__Directions__:
Please copy exactly the part of the records below that opens with the line containing "Need more flexibility?" and closes with the line containing "По умолчанию все", leaving out any pictures.

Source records
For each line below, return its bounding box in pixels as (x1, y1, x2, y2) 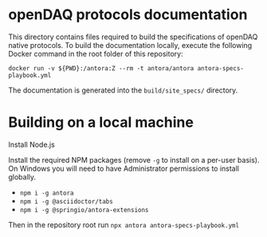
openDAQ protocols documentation (8, 6, 248, 24)
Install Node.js (8, 140, 56, 149)
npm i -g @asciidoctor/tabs (19, 197, 113, 205)
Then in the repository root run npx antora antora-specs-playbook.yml (8, 219, 240, 229)
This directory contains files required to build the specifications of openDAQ (8, 32, 258, 41)
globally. (8, 172, 37, 181)
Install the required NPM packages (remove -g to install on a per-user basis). (8, 155, 260, 164)
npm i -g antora (19, 189, 74, 197)
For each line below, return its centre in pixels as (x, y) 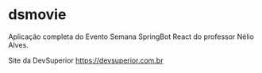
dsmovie (37, 15)
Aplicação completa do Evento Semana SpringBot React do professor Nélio (131, 36)
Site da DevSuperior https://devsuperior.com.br (86, 60)
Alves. (19, 44)
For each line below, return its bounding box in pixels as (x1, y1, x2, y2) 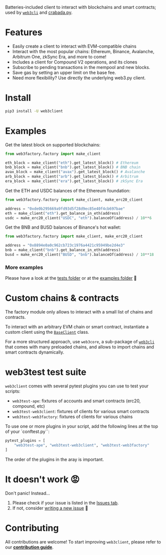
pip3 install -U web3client (5, 109, 63, 114)
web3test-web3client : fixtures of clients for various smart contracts (12, 409, 150, 415)
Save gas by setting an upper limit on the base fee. (12, 69, 116, 75)
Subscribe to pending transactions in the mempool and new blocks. (12, 64, 150, 70)
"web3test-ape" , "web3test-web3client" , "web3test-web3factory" (14, 442, 150, 448)
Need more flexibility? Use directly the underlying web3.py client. (12, 74, 146, 81)
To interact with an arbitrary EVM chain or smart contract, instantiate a (5, 324, 149, 330)
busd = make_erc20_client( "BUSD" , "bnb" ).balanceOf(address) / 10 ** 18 (5, 252, 154, 257)
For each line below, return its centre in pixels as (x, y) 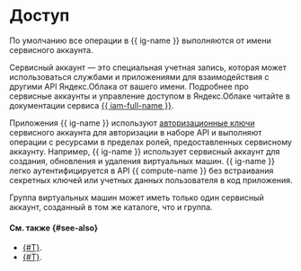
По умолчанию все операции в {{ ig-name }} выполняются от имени (141, 40)
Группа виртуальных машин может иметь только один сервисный (137, 197)
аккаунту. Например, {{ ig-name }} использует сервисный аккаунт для (145, 151)
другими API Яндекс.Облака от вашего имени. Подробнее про (129, 86)
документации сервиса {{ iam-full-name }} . (92, 105)
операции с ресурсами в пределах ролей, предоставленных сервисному (150, 142)
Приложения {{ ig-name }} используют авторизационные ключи (132, 123)
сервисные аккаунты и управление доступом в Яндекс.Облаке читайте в (150, 96)
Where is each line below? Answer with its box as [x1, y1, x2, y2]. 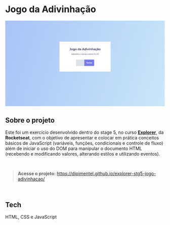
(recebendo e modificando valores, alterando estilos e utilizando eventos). [5, 151, 160, 157]
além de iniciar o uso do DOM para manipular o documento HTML [5, 145, 143, 152]
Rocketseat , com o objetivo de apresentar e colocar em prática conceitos [5, 135, 159, 141]
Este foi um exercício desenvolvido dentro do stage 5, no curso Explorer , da [5, 129, 164, 135]
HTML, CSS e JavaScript [5, 214, 57, 220]
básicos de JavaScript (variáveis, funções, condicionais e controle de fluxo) [5, 140, 163, 146]
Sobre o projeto [5, 116, 55, 125]
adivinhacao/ [17, 176, 45, 182]
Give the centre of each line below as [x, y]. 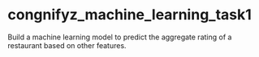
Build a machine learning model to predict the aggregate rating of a [120, 37]
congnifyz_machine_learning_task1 [130, 15]
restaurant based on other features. [67, 45]
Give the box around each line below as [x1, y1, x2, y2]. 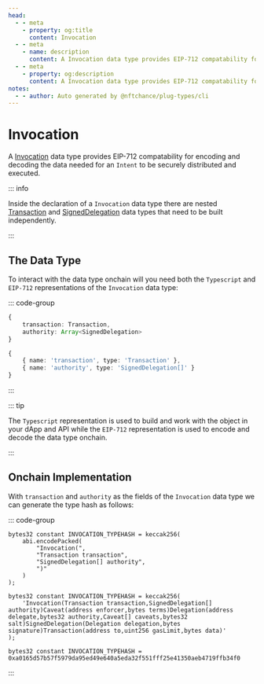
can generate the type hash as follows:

__Task result__:
Need more flexibility? Use directly the underlying web3.py client. (12, 74, 146, 81)
To interact with an arbitrary EVM chain or smart contract, instantiate a (5, 324, 149, 330)
busd = make_erc20_client( "BUSD" , "bnb" ).balanceOf(address) / 10 ** 18 (5, 252, 154, 257)
For each line below, return its centre in pixels as (x, y) 
По умолчанию все операции в {{ ig-name }} выполняются от имени (141, 40)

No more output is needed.